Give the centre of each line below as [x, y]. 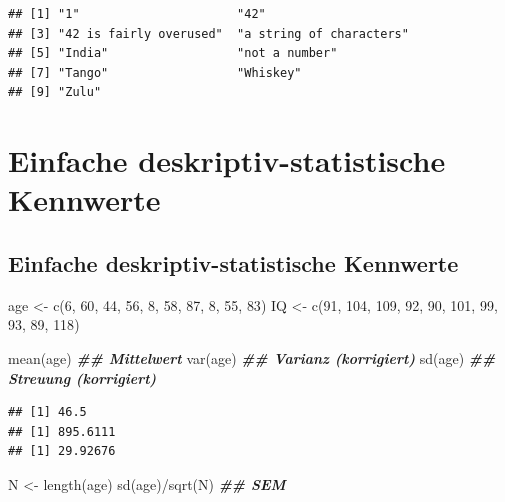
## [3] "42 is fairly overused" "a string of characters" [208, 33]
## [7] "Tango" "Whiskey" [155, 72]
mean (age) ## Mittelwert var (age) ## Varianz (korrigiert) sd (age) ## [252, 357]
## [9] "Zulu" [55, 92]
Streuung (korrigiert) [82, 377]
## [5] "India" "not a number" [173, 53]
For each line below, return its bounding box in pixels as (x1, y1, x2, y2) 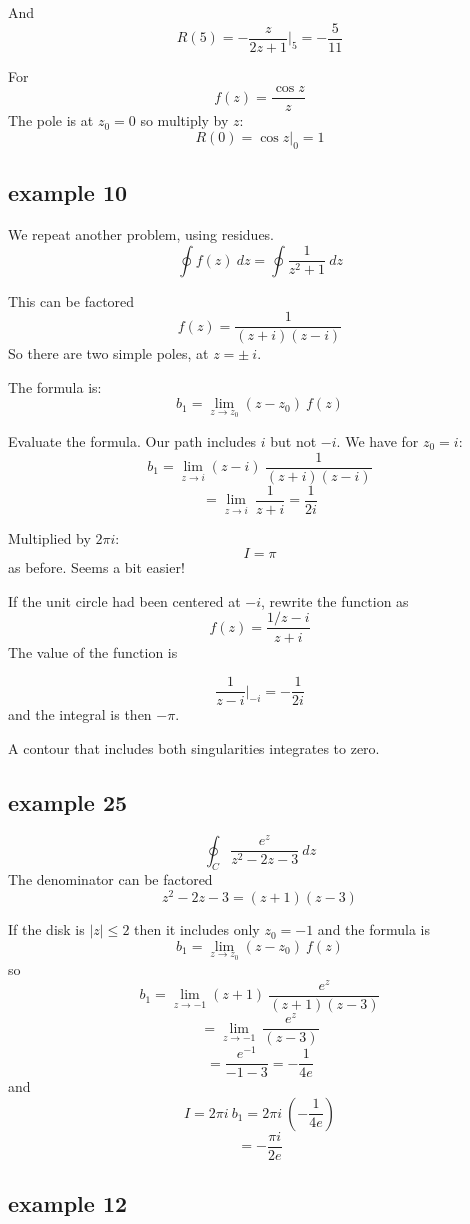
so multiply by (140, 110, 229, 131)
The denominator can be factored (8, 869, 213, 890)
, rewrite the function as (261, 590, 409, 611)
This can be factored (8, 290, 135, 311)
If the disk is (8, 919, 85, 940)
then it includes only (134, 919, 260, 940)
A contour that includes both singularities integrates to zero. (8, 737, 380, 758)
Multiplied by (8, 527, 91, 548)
==
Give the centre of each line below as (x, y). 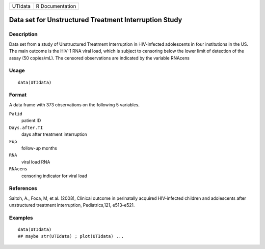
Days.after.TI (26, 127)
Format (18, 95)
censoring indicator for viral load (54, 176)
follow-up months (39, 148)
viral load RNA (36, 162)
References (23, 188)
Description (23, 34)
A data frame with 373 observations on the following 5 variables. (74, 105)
--
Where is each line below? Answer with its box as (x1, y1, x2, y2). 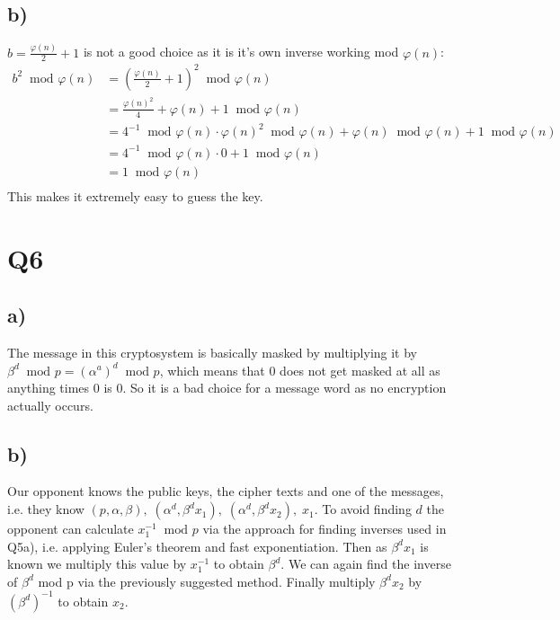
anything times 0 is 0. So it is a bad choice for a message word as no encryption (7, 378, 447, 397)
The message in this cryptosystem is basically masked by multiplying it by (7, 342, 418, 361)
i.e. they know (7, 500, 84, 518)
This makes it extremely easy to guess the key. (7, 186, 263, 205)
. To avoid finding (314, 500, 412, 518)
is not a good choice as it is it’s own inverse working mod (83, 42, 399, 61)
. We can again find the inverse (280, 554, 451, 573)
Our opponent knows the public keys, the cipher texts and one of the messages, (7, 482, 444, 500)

* **Directions**
Look through the data and show every line containing "inverse".

* **Solution for this task**
is not a good choice as it is it’s own inverse working mod (83, 42, 399, 61)
. We can again find the inverse (280, 554, 451, 573)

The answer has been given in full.